Assignment: Report, as a single number, how many lines of the records contain the word "Printing".

Collected data entries:
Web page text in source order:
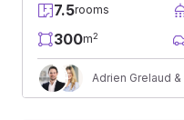
7.5rooms
300m2
Adrien Grelaud &
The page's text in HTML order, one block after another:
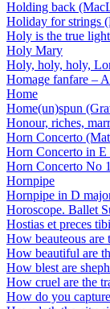
Holding back
Holiday for strings
Holy is the true light
Holy Mary
Holy, holy, holy,
Homage fanfare –
Home
Home(un)spun
Honour, riches,
Horn Concerto
Horn Concerto in
Horn Concerto No
Hornpipe
Hornpipe in D
Horoscope. Ballet
Hostias et preces tibi
How beauteous
How beautiful are
How blest are
How cruel are the
How do you
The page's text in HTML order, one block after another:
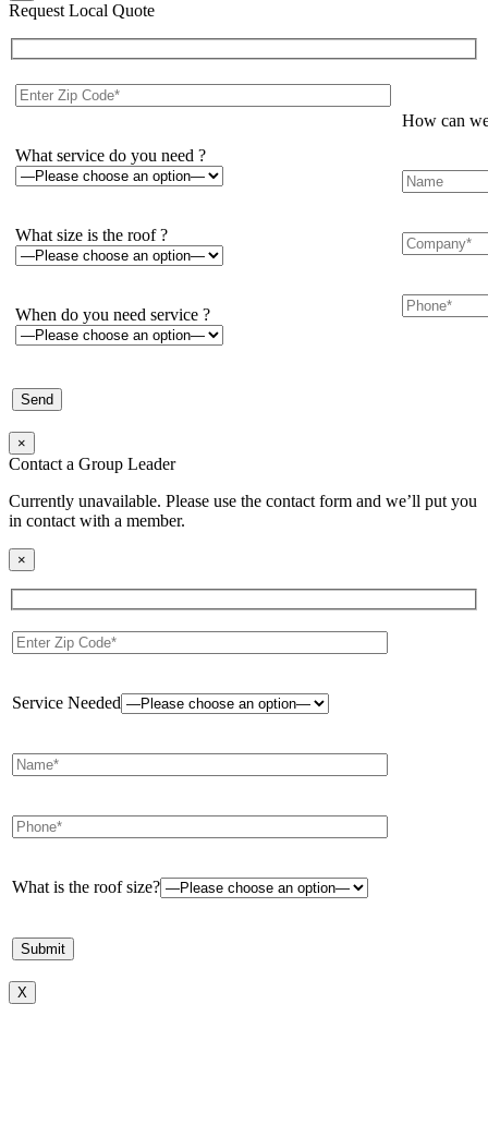
Request Local Quote
What service do you need ?
What size is the roof ?
When do you need service ?
How can
×
Contact a Group Leader
Currently unavailable. Please use the contact form and we’ll put you
in contact with a member.
×
Service Needed
What is the roof size?
X
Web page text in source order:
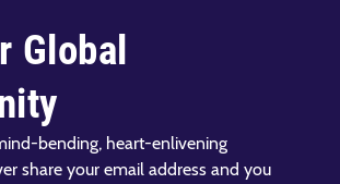
Global
bending, heart-enlivening
share your email address and you
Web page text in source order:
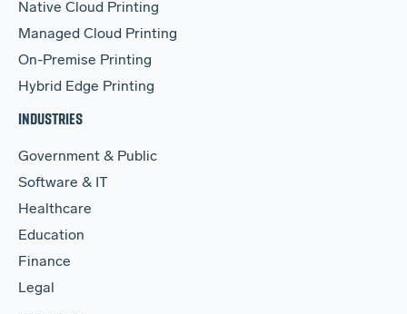
Native Cloud Printing
Managed Cloud Printing
On-Premise Printing
Hybrid Edge Printing
INDUSTRIES
Government & Public
Software & IT
Healthcare
Education
Finance
Legal
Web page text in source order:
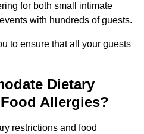
for both small intimate
with hundreds of guests.
to ensure that all your guests
Dietary
Allergies?
restrictions and food
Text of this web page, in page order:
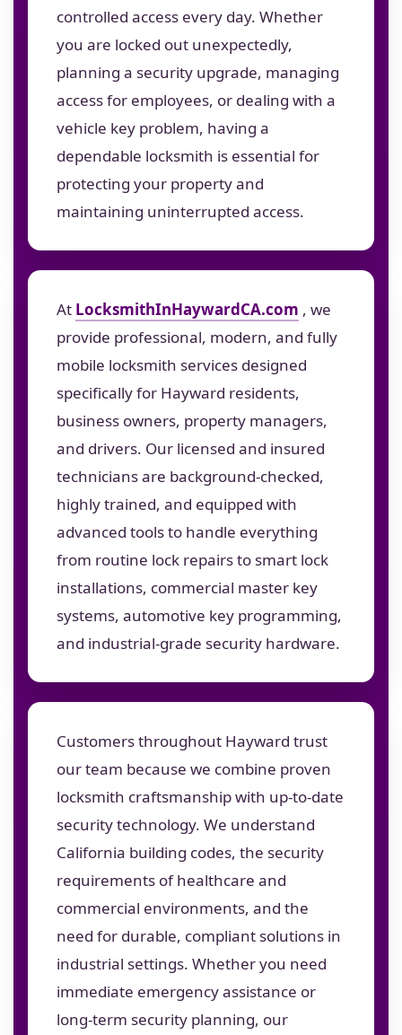
controlled access every day. Whether
you are locked out unexpectedly,
planning a security upgrade, managing
access for employees, or dealing with a
vehicle key problem, having a
dependable locksmith is essential for
protecting your property and
maintaining uninterrupted access.
At LocksmithInHaywardCA.com , we
provide professional, modern, and fully
mobile locksmith services designed
specifically for Hayward residents,
business owners, property managers,
and drivers. Our licensed and insured
technicians are background-checked,
highly trained, and equipped with
advanced tools to handle everything
from routine lock repairs to smart lock
installations, commercial master key
systems, automotive key programming,
and industrial-grade security hardware.
Customers throughout Hayward trust
our team because we combine proven
locksmith craftsmanship with up-to-date
security technology. We understand
California building codes, the security
requirements of healthcare and
commercial environments, and the
need for durable, compliant solutions in
industrial settings. Whether you need
immediate emergency assistance or
long-term security planning, our
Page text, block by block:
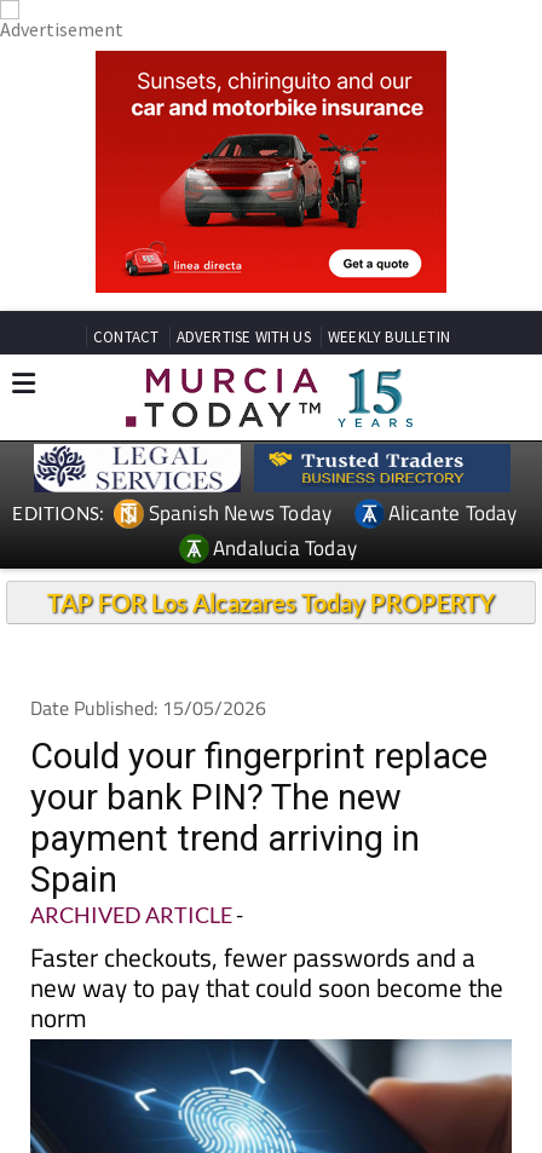
CONTACT ADVERTISE WITH US WEEKLY BULLETIN
EDITIONS: Spanish News Today
Alicante Today
Andalucia Today
TAP FOR Los Alcazares Today PROPERTY
Date Published: 15/05/2026
Could your fingerprint replace
your bank PIN? The new
payment trend arriving in
Spain
ARCHIVED ARTICLE-
Faster checkouts, fewer passwords and a
new way to pay that could soon become the
norm

Answer to the problem: 4